WHAT THE TASK REQUIRES -
Below is a block of entries; repeat exactly the lines starting at the line that contains "problem (210, 347)" and ending at the line that contains "The causal effect", both included.

══ LISTED RECORDS

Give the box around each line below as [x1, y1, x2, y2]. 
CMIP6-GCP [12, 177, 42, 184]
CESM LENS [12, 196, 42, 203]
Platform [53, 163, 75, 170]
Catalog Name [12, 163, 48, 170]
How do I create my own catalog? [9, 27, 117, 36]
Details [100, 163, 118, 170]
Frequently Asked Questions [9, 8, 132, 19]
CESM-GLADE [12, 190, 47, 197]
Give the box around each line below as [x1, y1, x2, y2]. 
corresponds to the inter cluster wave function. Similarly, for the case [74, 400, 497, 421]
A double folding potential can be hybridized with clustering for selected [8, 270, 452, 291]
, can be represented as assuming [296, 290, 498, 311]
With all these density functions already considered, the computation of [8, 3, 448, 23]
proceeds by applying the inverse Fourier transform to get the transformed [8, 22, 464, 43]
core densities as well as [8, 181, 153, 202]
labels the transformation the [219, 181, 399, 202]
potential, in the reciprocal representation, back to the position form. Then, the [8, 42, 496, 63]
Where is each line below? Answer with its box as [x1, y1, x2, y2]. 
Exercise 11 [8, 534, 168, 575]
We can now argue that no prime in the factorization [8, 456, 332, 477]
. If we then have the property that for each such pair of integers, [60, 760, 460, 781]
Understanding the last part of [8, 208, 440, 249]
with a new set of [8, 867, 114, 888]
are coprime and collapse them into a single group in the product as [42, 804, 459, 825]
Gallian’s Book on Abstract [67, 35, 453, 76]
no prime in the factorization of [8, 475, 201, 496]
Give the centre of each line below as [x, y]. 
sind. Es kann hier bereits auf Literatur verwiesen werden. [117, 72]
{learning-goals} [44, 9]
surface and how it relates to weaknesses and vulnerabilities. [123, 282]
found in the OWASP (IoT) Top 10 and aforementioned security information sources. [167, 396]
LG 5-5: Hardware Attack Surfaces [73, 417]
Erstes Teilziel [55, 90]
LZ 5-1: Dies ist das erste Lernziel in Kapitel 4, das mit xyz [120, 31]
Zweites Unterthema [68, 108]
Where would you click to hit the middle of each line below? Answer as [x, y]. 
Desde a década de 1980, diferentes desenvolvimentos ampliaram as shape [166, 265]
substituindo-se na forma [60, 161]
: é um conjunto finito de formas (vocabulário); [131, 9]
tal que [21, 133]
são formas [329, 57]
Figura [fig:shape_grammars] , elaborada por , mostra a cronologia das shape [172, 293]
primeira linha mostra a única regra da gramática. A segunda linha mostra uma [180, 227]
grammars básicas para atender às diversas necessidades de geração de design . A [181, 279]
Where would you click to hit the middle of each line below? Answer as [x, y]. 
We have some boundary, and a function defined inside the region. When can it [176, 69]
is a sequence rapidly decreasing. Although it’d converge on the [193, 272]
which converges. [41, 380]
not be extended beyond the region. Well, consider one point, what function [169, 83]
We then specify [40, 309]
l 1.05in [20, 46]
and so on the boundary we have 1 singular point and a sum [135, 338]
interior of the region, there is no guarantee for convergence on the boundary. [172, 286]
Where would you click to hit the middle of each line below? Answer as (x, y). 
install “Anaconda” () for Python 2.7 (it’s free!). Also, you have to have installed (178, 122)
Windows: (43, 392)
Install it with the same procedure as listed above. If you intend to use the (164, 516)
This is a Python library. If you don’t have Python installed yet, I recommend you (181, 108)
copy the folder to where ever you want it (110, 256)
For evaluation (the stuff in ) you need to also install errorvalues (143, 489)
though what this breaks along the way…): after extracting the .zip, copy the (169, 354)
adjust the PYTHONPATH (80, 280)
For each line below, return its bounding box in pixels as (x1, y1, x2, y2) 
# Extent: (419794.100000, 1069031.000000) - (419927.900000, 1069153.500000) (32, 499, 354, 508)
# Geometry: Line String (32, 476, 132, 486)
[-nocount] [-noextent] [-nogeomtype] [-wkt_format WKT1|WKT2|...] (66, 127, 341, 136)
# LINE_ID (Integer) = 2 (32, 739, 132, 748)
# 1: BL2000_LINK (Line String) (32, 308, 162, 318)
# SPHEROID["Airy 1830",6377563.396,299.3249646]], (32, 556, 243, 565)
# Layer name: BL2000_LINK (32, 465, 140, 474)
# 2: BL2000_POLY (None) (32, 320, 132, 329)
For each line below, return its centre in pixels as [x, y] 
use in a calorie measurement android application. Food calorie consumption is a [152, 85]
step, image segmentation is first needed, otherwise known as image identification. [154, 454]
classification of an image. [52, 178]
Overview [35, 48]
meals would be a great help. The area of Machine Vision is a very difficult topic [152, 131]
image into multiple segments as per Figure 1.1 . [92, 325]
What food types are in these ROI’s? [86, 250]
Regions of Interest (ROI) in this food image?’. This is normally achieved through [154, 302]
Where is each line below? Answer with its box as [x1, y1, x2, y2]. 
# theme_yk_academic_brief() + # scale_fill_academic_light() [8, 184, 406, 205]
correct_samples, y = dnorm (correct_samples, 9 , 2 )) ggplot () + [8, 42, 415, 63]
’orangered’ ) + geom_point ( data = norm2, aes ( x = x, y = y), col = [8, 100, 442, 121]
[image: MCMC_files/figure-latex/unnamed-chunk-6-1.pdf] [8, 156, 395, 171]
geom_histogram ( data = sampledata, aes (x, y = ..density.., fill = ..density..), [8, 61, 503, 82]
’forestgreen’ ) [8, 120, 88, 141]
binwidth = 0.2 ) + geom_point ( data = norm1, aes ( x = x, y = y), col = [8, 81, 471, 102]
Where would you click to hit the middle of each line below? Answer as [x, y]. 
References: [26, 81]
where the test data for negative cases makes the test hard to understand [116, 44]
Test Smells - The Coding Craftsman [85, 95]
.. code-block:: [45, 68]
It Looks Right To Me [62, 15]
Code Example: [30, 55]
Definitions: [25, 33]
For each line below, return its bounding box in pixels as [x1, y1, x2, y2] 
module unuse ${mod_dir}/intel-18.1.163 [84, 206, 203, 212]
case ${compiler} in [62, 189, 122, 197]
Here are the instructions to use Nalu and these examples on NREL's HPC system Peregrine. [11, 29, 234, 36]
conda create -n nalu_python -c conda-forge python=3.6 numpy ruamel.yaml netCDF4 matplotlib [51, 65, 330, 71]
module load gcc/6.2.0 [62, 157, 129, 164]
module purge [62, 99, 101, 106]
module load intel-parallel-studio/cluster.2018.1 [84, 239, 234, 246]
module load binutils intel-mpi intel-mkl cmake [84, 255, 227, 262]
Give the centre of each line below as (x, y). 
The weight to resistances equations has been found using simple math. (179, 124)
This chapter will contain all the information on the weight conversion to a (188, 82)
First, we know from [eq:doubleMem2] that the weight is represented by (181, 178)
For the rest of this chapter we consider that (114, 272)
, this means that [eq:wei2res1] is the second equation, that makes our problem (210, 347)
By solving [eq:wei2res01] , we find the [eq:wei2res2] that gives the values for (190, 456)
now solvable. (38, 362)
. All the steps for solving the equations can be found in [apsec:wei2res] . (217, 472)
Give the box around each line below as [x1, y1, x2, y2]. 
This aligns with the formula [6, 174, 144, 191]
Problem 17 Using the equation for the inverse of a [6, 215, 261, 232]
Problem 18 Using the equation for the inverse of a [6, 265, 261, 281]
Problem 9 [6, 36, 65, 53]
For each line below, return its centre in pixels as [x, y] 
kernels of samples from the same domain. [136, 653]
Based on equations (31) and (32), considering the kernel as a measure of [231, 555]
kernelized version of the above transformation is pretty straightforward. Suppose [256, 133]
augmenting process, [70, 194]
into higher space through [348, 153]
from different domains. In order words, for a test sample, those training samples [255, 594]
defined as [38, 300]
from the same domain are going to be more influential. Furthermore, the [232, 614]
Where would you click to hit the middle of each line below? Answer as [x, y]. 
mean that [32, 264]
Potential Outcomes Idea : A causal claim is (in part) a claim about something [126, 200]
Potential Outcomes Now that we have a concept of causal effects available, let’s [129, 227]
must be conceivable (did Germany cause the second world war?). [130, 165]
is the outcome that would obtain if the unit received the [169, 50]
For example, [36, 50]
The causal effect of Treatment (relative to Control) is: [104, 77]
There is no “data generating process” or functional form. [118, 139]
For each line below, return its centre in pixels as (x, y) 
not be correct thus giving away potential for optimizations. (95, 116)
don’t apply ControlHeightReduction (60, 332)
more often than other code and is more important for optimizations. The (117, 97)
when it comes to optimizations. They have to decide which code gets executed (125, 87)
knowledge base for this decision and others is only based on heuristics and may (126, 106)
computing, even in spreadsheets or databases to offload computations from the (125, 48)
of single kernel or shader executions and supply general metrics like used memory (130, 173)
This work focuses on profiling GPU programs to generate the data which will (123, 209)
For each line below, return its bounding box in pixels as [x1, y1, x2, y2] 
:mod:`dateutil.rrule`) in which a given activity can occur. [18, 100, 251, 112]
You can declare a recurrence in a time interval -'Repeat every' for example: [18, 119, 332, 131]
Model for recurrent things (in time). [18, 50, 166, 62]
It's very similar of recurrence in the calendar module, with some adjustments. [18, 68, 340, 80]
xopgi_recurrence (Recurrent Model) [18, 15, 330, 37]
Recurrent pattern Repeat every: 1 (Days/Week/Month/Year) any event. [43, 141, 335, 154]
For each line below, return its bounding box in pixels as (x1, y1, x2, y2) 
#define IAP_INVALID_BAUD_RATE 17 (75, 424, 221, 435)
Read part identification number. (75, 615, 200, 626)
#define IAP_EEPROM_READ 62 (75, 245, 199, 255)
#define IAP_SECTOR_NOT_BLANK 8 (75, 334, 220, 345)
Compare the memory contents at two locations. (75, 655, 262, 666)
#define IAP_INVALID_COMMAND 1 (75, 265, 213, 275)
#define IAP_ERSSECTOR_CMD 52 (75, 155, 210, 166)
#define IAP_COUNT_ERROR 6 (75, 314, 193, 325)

════

REPLY -
, this means that [eq:wei2res1] is the second equation, that makes our problem (210, 347)
By solving [eq:wei2res01] , we find the [eq:wei2res2] that gives the values for (190, 456)
now solvable. (38, 362)
. All the steps for solving the equations can be found in [apsec:wei2res] . (217, 472)
Give the box around each line below as [x1, y1, x2, y2]. 
This aligns with the formula [6, 174, 144, 191]
Problem 17 Using the equation for the inverse of a [6, 215, 261, 232]
Problem 18 Using the equation for the inverse of a [6, 265, 261, 281]
Problem 9 [6, 36, 65, 53]
For each line below, return its centre in pixels as [x, y] 
kernels of samples from the same domain. [136, 653]
Based on equations (31) and (32), considering the kernel as a measure of [231, 555]
kernelized version of the above transformation is pretty straightforward. Suppose [256, 133]
augmenting process, [70, 194]
into higher space through [348, 153]
from different domains. In order words, for a test sample, those training samples [255, 594]
defined as [38, 300]
from the same domain are going to be more influential. Furthermore, the [232, 614]
Where would you click to hit the middle of each line below? Answer as [x, y]. 
mean that [32, 264]
Potential Outcomes Idea : A causal claim is (in part) a claim about something [126, 200]
Potential Outcomes Now that we have a concept of causal effects available, let’s [129, 227]
must be conceivable (did Germany cause the second world war?). [130, 165]
is the outcome that would obtain if the unit received the [169, 50]
For example, [36, 50]
The causal effect of Treatment (relative to Control) is: [104, 77]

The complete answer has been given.